Disney’s The Emperor’s New Groove (2000) is without a doubt one of the company’s biggest comedic successes in the past twenty years and also a prime example of this unique type of hilarious content. Coincidence? I think not. The film’s movement away from the classic princess-based love story ultimately allowed the animators to focus instead on humor, and it seemed to work. Just look at these tweets.

If that wasn't enough evidence, here is a BuzzFeed article claiming The Emperor's New Groove to be the best Disney movie of all time. Why does Sam Stryker think this? Because, he explains, it's unbelievably hilarious.

Although we can appreciate the film for all that it is, there are consequences of presenting content like this to little kids – the majority of Disney’s audience. Through the consistent hilarity of the film, the viewers will ultimately be exposed to a variety of damaging concepts without realizing their corresponding implications. In other words, kids will inevitably laugh at things that they definitely should not be laughing at. After watching The Emperor’s New Groove, children may be compelled to accept violence, misogyny and the objectification of ancient foreign cultures as the humorous nature of the film heavily distracts the audience from these issues at hand.

One major problem with The Emperor’s New Groove: its misogynistic comments. The funny aspects of the film come at the expense of the proper treatment of the female characters. In the movie’s beginning, Emperor Kuzco is given the opportunity to pick out a bride to help him rule the empire and he rejects them all. He makes extremely harsh remarks on their apparently “unappealing” physical characteristics. This can be seen in the video below.

Pretty terrible, right? The worst part about this is that this isn’t even the only occurrence of these comments. Yzma's appearance is constantly referred to as “scary beyond all reason.” Kuzco even makes a point of talking about her ugliness just before he fires her explaining that she is “living proof that the dinosaurs once roamed the Earth.”

It’s honestly hard not to laugh at the ridiculousness of these scenes – and this is a problem. There is potential for children to view this behavior as an acceptable way to treat other people despite the fact that I’m pretty sure the first thing we are taught as kids is to not judge a book by its cover. But if these comments are funny, like they are in the movie, why not make them? This major problem may have been fixed, however, according to Tristan Cooper from Dorkly because there was supposed to be another heroic female character that would have forced Kuzco to grow up and treat women with respect by the end of the film. The audience would have seen that his original comments were only made because he was young and dumb. The missing piece, Mata, fell in love with Kuzco even when he was a llama, and children would have realized through their story that true love isn’t based on appearances. In the end, however, she was cut from the final script, and without her we are only left with a handful of scenes where women are criticized and unfairly evaluated based on their looks.

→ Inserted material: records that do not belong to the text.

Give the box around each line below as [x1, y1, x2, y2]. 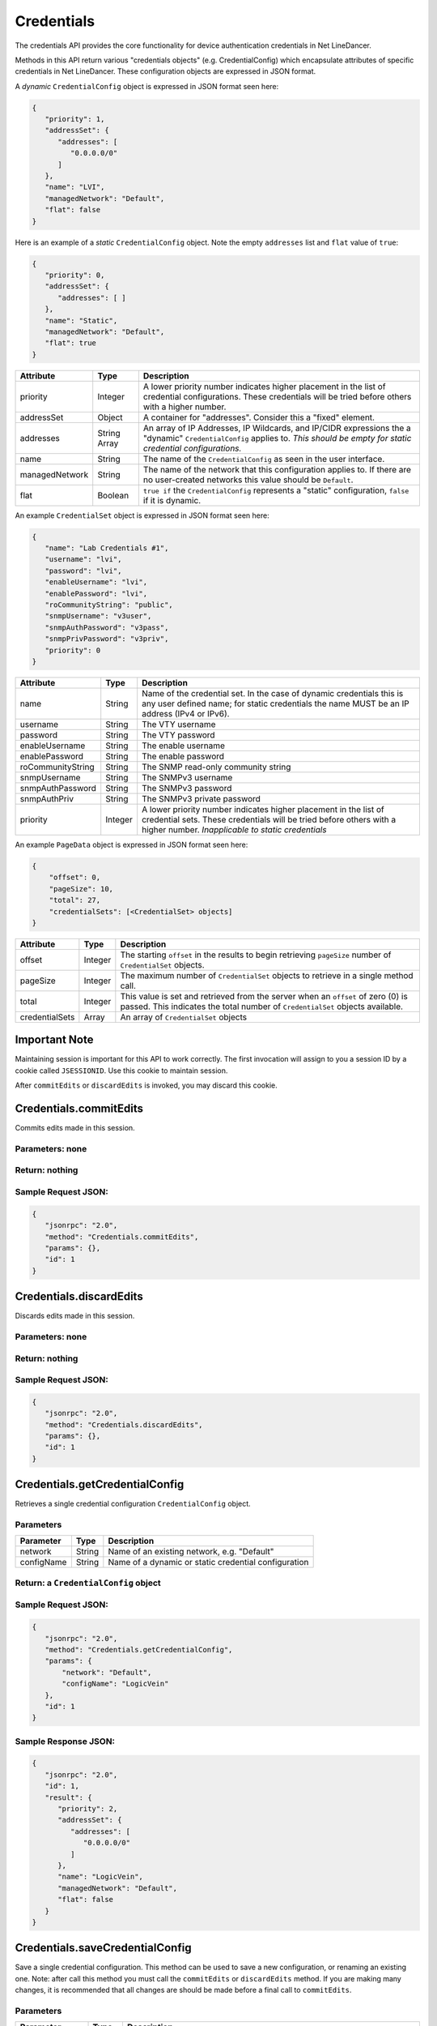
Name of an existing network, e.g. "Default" [108, 1546, 274, 1558]
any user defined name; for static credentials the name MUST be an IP [142, 698, 410, 709]
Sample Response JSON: [15, 1735, 116, 1746]
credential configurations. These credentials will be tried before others [142, 391, 412, 402]
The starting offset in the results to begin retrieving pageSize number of [120, 949, 392, 960]
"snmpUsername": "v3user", [45, 612, 152, 621]
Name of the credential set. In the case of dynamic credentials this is [142, 687, 404, 699]
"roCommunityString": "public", [45, 601, 173, 609]
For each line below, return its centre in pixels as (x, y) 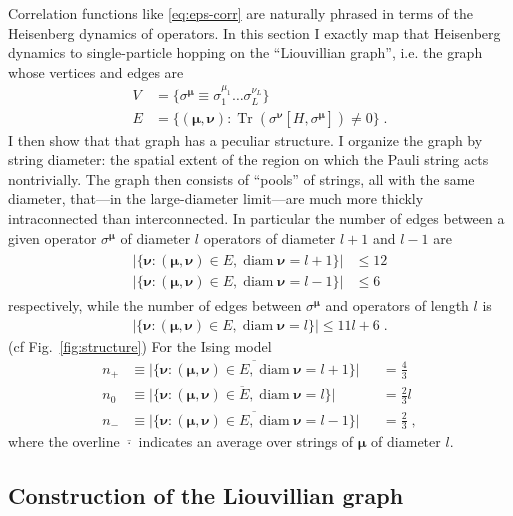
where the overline (64, 441)
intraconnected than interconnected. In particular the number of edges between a (256, 218)
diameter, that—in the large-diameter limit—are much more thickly (216, 198)
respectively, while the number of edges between (155, 305)
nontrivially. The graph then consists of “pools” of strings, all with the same (241, 178)
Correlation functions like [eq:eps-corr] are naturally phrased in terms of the (240, 13)
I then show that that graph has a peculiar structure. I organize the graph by (245, 139)
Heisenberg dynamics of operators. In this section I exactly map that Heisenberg (254, 32)
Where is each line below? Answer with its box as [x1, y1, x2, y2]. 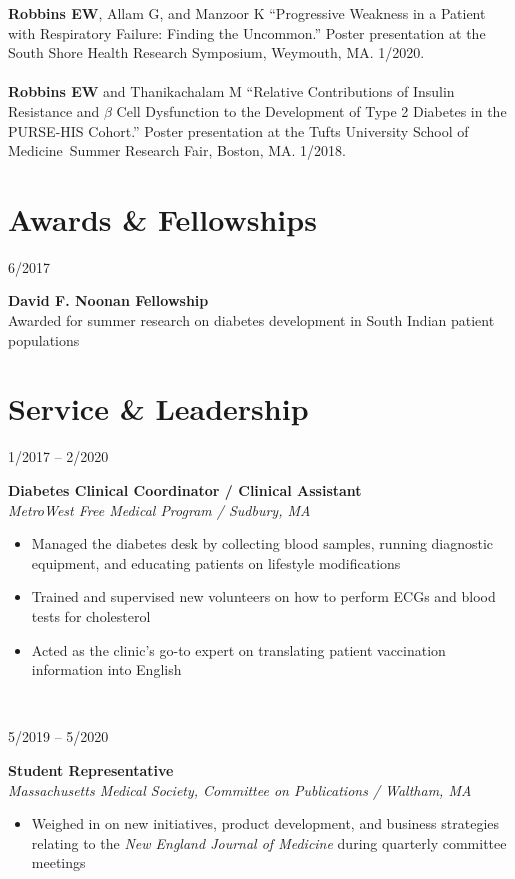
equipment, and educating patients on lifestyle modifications [31, 552, 401, 573]
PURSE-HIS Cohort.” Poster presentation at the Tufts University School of [8, 120, 469, 141]
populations [8, 329, 80, 350]
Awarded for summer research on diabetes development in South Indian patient [8, 310, 495, 331]
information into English [31, 659, 182, 680]
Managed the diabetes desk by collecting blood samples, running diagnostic [31, 533, 494, 554]
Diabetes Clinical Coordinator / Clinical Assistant [8, 479, 362, 500]
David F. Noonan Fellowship [8, 290, 209, 311]
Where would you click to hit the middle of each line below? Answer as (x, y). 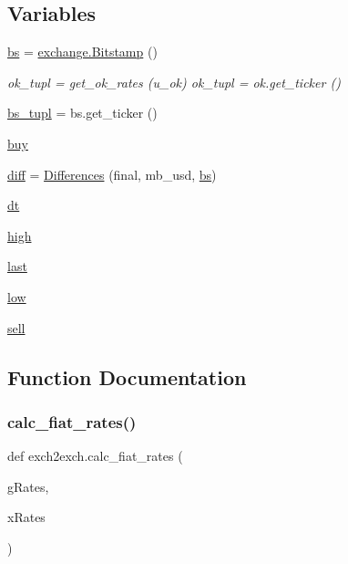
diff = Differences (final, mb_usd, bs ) (112, 174)
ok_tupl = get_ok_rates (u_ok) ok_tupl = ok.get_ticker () (174, 82)
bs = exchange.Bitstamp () (82, 52)
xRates (26, 517)
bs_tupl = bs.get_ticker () (82, 113)
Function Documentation (127, 376)
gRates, (28, 486)
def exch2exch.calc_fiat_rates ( (95, 456)
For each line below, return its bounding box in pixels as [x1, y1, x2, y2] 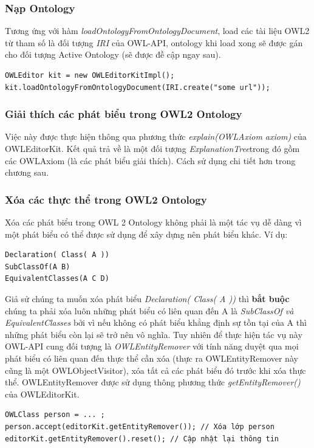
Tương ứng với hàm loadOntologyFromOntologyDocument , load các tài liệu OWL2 [5, 24, 310, 37]
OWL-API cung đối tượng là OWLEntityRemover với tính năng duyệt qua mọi [5, 340, 299, 353]
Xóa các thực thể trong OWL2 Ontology [5, 191, 207, 207]
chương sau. [5, 166, 49, 179]
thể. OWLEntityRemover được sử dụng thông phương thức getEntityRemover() [5, 376, 301, 388]
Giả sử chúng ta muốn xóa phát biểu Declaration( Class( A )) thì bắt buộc [5, 292, 290, 305]
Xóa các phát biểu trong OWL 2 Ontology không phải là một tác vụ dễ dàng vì [5, 216, 302, 228]
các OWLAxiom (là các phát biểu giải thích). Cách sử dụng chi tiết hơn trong [5, 154, 296, 167]
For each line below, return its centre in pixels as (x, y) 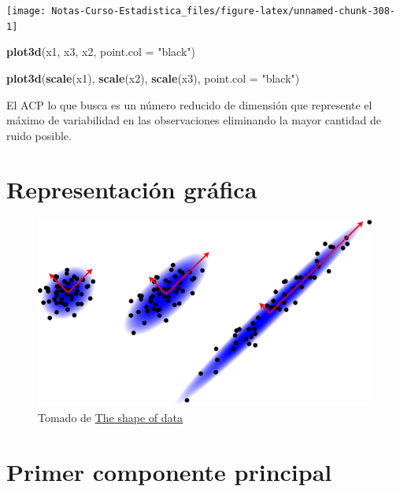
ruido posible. (39, 135)
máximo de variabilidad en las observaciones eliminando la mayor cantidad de (194, 120)
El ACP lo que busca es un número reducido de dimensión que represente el (189, 104)
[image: (26, 11)
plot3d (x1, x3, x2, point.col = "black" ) (101, 52)
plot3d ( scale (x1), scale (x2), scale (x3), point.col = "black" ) (153, 78)
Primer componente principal (169, 471)
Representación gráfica (132, 189)
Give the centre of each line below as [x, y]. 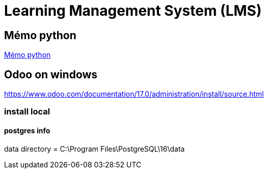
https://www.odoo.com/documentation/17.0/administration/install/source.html [134, 94]
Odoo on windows [51, 74]
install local [27, 112]
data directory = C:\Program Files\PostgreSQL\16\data [95, 149]
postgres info [27, 131]
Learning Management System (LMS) [133, 11]
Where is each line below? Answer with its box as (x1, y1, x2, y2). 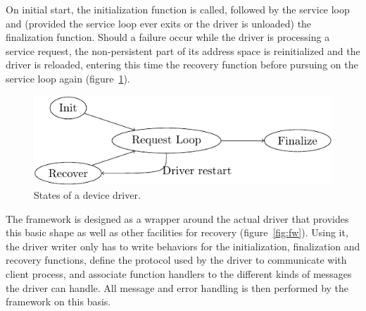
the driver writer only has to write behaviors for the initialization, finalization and (6, 238, 360, 253)
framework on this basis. (6, 294, 111, 309)
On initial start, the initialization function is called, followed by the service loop (6, 2, 350, 16)
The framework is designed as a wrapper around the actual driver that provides (6, 211, 349, 226)
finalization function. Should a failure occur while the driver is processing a (6, 30, 330, 44)
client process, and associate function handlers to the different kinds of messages (6, 267, 352, 281)
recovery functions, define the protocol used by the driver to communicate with (6, 252, 347, 267)
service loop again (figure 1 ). (6, 71, 130, 85)
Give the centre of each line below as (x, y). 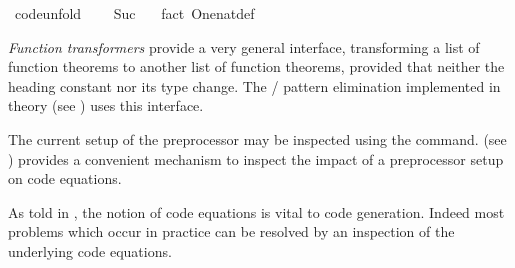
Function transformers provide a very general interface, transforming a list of (244, 46)
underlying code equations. (90, 250)
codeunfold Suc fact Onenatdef (134, 13)
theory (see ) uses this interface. (106, 105)
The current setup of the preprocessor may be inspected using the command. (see (257, 138)
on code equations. (65, 178)
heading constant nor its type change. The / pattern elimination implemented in (254, 85)
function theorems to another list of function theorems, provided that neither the (256, 66)
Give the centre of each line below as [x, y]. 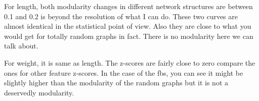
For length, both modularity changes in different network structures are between [128, 6]
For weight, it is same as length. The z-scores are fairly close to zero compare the [130, 62]
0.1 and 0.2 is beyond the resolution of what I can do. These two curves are [121, 16]
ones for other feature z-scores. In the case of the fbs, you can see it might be [124, 72]
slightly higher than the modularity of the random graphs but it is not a [116, 83]
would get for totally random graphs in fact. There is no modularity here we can [129, 36]
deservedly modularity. [39, 92]
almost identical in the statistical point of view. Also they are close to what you [128, 26]
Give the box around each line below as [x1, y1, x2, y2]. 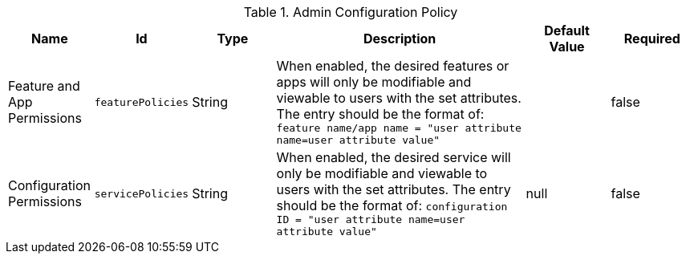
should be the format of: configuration [276, 197, 508, 213]
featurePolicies [94, 95, 189, 108]
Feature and [8, 78, 80, 94]
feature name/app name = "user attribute [276, 122, 522, 134]
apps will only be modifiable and [276, 74, 472, 90]
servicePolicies [94, 187, 189, 200]
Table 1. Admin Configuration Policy [243, 4, 458, 20]
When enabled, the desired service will [276, 149, 511, 165]
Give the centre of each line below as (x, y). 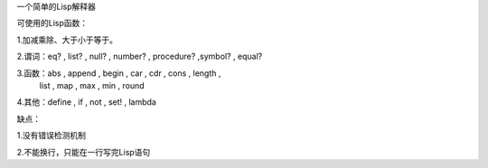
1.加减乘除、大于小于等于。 (67, 40)
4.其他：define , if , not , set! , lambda (87, 102)
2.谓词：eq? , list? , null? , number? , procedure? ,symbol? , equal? (140, 56)
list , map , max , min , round (92, 85)
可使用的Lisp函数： (52, 23)
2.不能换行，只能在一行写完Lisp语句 (84, 152)
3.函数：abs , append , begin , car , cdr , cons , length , (119, 73)
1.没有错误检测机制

Since were looking at The Emperor’s New Groove, we can’t forget to talk about Kronk. Despite his ignorant tendencies, he honestly is quite the complex character. The audience may think he is good despite his position as Yzma’s assistant, but in the end it turns out they are wrong in this assumption. Just look at the final scene where he tries to murder Yzma (skip to about 2:12).

Despite this demonstration of unnecessary violence, Kronk’s actions may be justifiable in the eyes of certain viewers; there is no guarantee that everyone in the audience will understand his wrongdoing. We know from the beginning that Kronk is incapable of even the easiest tasks when instead of opening the door to the entrance of the secret lab he accidentally lets Yzma free-fall into a pit of alligators. In a sense, it’s funny how incompetent he is. Children, distracted by the hilarity that is essentially anything Kronk does due to his extreme stupidity, may view Kronk’s action here as heroic and therefore justify the use of violence as a way of responding to authority. This is a pretty troubling predicament considering how often kids don’t want to do what their parents tell them to do. Just ask any child to do his chores and watch their response.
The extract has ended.